All these evaluations give some insight into the goodness of the causal model, but should not be overinterpreted, since some causal relationships can be intrinsically hard to model. Furthermore, many algorithms are fairly robust against misspecifications or poor performances of causal mechanisms.

This confirms the goodness of our causal model. However, we also see that for two nodes (‘Product Service’ and ‘Caching Service’), the additive noise model assumption is violated. This also aligns with the data generation process, where these two nodes follow non-additive noise models. As we see in the following, most of the algorithms are still fairly robust against such violations or poor performance of the causal mechanism.

For more detailed insights, set compare_mechanism_baselines to True. However, this will take significantly longer.

Scenario 1: Observing a single outlier#

Suppose we get an alert from our system where a customer experienced an unusually high latency when an order is placed. Our task is now to investigate this issue and to find the root cause of this behaviour.

We first load the latency to the corresponding alert.

[7]:

outlier_data = pd.read_csv("rca_microservice_architecture_anomaly.csv")
outlier_data

[7]:

	Product DB	Customer DB	Order DB	Shipping Cost Service	Caching Service	Product Service	Auth Service	Order Service	API	www	Website
0	0.493145	0.180896	0.192593	0.197001	2.130865	2.48584	0.533847	1.132151	4.85583	5.522179	5.572588

We are interested in the increased latency of Website which the customer directly experienced.

[8]:

outlier_data.iloc[0]['Website']-normal_data['Website'].mean()

[8]:

$\displaystyle 2.00895545064217$

For this customer, Website was roughly 2 seconds slower than for other customers on average. Why?

Attributing an outlier latency at a target service to other services#

To answer why Website was slower for this customer, we attribute the outlier latency at Website to upstream services in the causal graph. We refer the reader to Janzing et al., 2019 for scientific details behind this API. We will calculate a 95% bootstrapped confidence interval of our attributions. In particular, we learn the causal models from a random subset of normal data and attribute the target outlier score using those models, repeating the process 10 times. This way, the confidence intervals we report account for (a) the uncertainty of our causal models as well as (b) the uncertainty in the attributions due to the variance in the samples drawn from those causal models.

[9]:

gcm.config.disable_progress_bars() # to disable print statements when computing Shapley values

median_attribs, uncertainty_attribs = gcm.confidence_intervals(
    gcm.fit_and_compute(gcm.attribute_anomalies,
                        causal_model,
                        normal_data,
                        target_node='Website',
                        anomaly_samples=outlier_data),
    num_bootstrap_resamples=10)

By default, a quantile-based anomaly score is used that estimates the negative log-probability of a sample being normal. This is, the higher the probabilty of an outlier, the larger the score. The library offers different kinds of outlier scoring functions, such as the z-score, where the mean is the expected value based on the causal model.

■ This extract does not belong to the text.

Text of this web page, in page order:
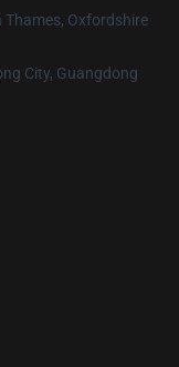
Thames, Oxfordshire
City, Guangdong

Let us visualize the attributions along with their uncertainty in a bar plot.

[10]:

bar_plot(median_attribs, uncertainty_attribs, 'Attribution Score')

../_images/example_notebooks_gcm_rca_microservice_architecture_27_0.png

The attributions indicate that Caching Service is the main driver of high latency in Website which is expected as we perturb the causal mechanism of Caching Service to generate an outlier latency in Website (see Appendix below). Interestingly, Customer DB has a negative contribution, indicating that it was particularly fast, decreasing the outlier in the Website. Note that some of the attributions are also due to model misspecifications. For instance, the parent child-relationship between Caching Service and Product DB seems to indicate two mechanisms. This could be due to an unobserved binary variable (e.g., Cache hit/miss) that has a multiplicative effect on Caching Service. An additive noise cannot capture the multiplicative effect of this unobserved variable.

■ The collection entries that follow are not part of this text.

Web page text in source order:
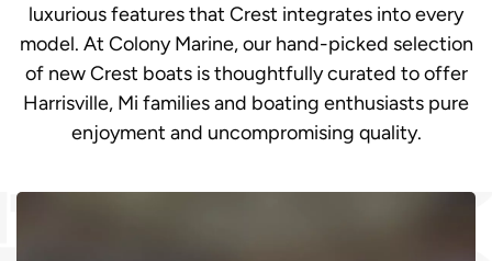
luxurious features that Crest integrates into every
model. At Colony Marine, our hand-picked selection
of new Crest boats is thoughtfully curated to offer
Harrisville, Mi families and boating enthusiasts pure
enjoyment and uncompromising quality.
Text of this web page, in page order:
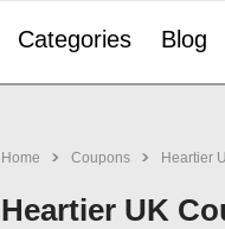
Categories Blog
Home Coupons Heartier
Heartier UK
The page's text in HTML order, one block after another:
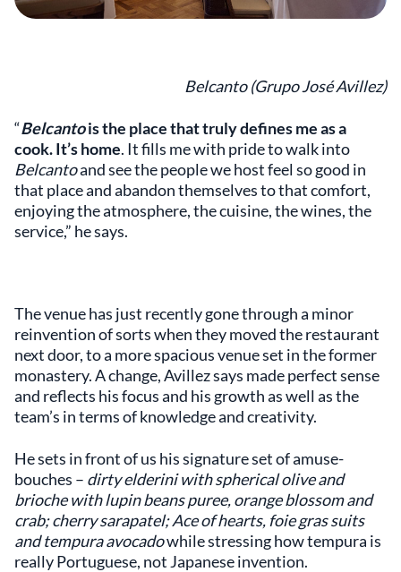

Scenario 2: Observing permanent degradation of latencies#

In the previous scenario, we attributed a single outlier latency in Website to services that are nodes in the causal graph, which is useful for anecdotal deep dives. Next, we consider a scenario where we observe a permanent degradation of latencies and we want to understand its drivers. In particular, we attribute the change in the average latency of Website to upstream nodes.

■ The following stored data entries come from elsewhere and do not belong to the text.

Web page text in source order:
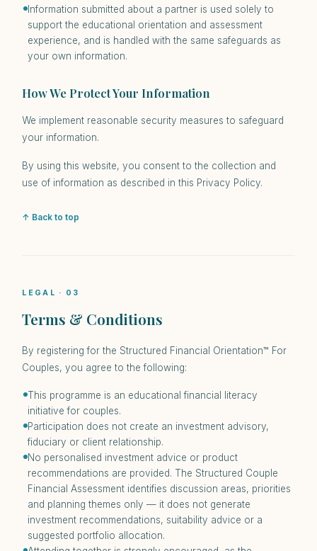
Information submitted about a partner is used solely to
support the educational orientation and assessment
experience, and is handled with the same safeguards as
your own information.
How We Protect Your Information
We implement reasonable security measures to safeguard
your information.
By using this website, you consent to the collection and
use of information as described in this Privacy Policy.
↑ Back to top
LEGAL · 03
Terms & Conditions
By registering for the Structured Financial Orientation™ For
Couples, you agree to the following:
This programme is an educational financial literacy
initiative for couples.
Participation does not create an investment advisory,
fiduciary or client relationship.
No personalised investment advice or product
recommendations are provided. The Structured Couple
Financial Assessment identifies discussion areas, priorities
and planning themes only — it does not generate
investment recommendations, suitability advice or a
suggested portfolio allocation.

Suppose we get additional 1000 requests with higher latencies as follows.

[11]:

outlier_data = pd.read_csv("rca_microservice_architecture_anomaly_1000.csv")
outlier_data.head()

[11]:

	Product DB	Customer DB	Order DB	Shipping Cost Service	Caching Service	Product Service	Auth Service	Order Service	API	www	Website
0	0.140874	0.270117	0.021619	0.159421	2.201327	2.453859	0.958687	0.572128	4.921074	5.891927	5.937950
1	0.160903	0.008235	0.182182	0.114568	2.105901	2.259432	0.325054	0.683030	4.009969	4.373290	4.418746
2	0.013300	0.127177	0.591904	0.112362	2.160395	2.278189	0.645109	1.097460	4.915487	5.578015	5.708616
3	1.317167	0.145850	0.094301	0.401206	3.505417	3.622197	0.502680	0.880008	5.652773	6.265665	6.356730
4	0.699519	0.425039	0.233269	0.572897	2.931482	3.062255	0.598265	0.885846	5.585744	6.266662	6.346390

We are interested in the increased latency of Website on average for 1000 requests which the customers directly experienced.

[12]:

outlier_data['Website'].mean() - normal_data['Website'].mean()

[12]:

$\displaystyle 1.93236488530225$

The Website is slower on average (by almost 2 seconds) than usual. Why?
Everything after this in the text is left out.